Work continues on better ISD school space
ESCANABA — Construction and conversion have been underway at educational facilities in Escanaba. For years, two districts — the Delta-Schoolcraft Intermediate School District (ISD) and Escanaba Area Public Schools — have been sharing spaces in each other’s buildings. While amicable, the setup is not ideal for students, staff or administration, but it should be partially rectified this winter.
The ISD has been utilizing an area in the Escanaba High School to serve as as its welding lab. The 2600-square-foot space has 11 booths, plus a couple of portable ones. The other machines in the shop make for a crowded space, and one that doesn’t allow for as many students as the program could accommodate (22). But other detriments of using this lab lie with the fact that it isn’t in the same building as the rest of the ISD.

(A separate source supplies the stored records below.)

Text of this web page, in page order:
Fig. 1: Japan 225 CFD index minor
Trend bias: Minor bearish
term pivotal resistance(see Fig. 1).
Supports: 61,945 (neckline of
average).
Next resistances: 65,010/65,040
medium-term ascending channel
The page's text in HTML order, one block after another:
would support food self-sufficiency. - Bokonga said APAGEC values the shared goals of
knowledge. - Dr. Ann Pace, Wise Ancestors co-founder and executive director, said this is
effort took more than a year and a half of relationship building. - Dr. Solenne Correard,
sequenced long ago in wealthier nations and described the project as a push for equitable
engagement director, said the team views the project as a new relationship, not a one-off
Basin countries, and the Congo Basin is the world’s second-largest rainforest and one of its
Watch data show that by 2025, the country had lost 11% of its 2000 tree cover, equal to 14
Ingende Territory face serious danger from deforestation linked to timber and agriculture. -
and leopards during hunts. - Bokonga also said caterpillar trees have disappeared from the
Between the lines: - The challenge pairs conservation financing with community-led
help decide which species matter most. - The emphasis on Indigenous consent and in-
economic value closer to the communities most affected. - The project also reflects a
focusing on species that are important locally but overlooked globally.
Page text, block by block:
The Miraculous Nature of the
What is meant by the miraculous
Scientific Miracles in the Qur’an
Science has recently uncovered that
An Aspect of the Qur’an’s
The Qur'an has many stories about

In the Career and Technical Education (CTE) programs, there is often collaboration between fields. To do that now, students have to cross a parking lot between the ISD and the high school — granted, they are near one another, but the new wing of the ISD has been designed with intention.

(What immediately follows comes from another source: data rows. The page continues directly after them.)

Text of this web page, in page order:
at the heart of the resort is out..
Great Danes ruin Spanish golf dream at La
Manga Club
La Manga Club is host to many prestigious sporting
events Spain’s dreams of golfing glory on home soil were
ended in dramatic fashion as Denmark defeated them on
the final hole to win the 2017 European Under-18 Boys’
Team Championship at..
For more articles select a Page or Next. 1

“It is time for us to update the space to better educate students about careers in manufacturing,” said Trent Bellingar, CTE Principal/Director at the Delta-Schoolcraft ISD. “This (new welding shop) is located between our engineering program, called Product Design and Development, and our Machining Technology. This will help our students work collaboratively within those three programs to mimic a real manufacturing facility.”
There are further reasons to have operations within one building — one real example came last week, when a student passed out in the lab housed on the other school’s campus. The student was treated by Escanaba High School, and the ISD was notified minutes after the incident, but the situation was not ideal, and Bellingar looks forward to keeping students under one roof and in the care of one administration — at least for the portion of their day spent in CTE classes.
The ISD broke ground in the spring of 2024. In addition to the welding shop — which encompasses 4000 square feet and will include 22 welding stations plus a computer numerical control (CNC) plasma cutting table, storage space and a grinding room — the addition to the building at 2525 S. 3rd St. also has office space for the district’s special education department. At present, staff of the department, which provides services to school districts across two counties, does not have actual offices; Bellingar said that some have been working out of literal closets.
“They may be in here two days a week, but it gives them this space to be a home base, because when they’re in the local (schools), we can no longer expect the locals to give them much space, because they don’t have much space either,” Bellingar explained, pointing out that proper offices will allow the special education professionals confidentiality and consulting space.
All in all, it’s a $3.2 million project, most of which has been funded through grants and donations — Bellingar said that $500,000 came from the Kobasic Foundation and that Senator Gary Peters and Representative Jack Bergman appropriated $1.9 million of the federal budget for this fiscal year.
Costs include a new gas pipeline, water, HVAC and more. A new water line runs sprinklers to the facility; the older parts of the building, erected in the 1980s and modified in the ’90s, did not have sprinklers. A new type of ventilation system will clean and return air from inside the building, rather than use additional energy to bring in outside air and heat it.
Work is being carried out by local contractors Roy Ness, Billy Electric, Independent Roofing, DeGrand Construction, Bosk Paint, Little Bay Concrete, United Contractors, Jeff’s Glass and others. Bellingar was proud to share that several of the people on the job are graduates of the ISD’s CTE program.
t is estimated that the ISD should be able to begin using — or at least moving into — the new addition by the end of January.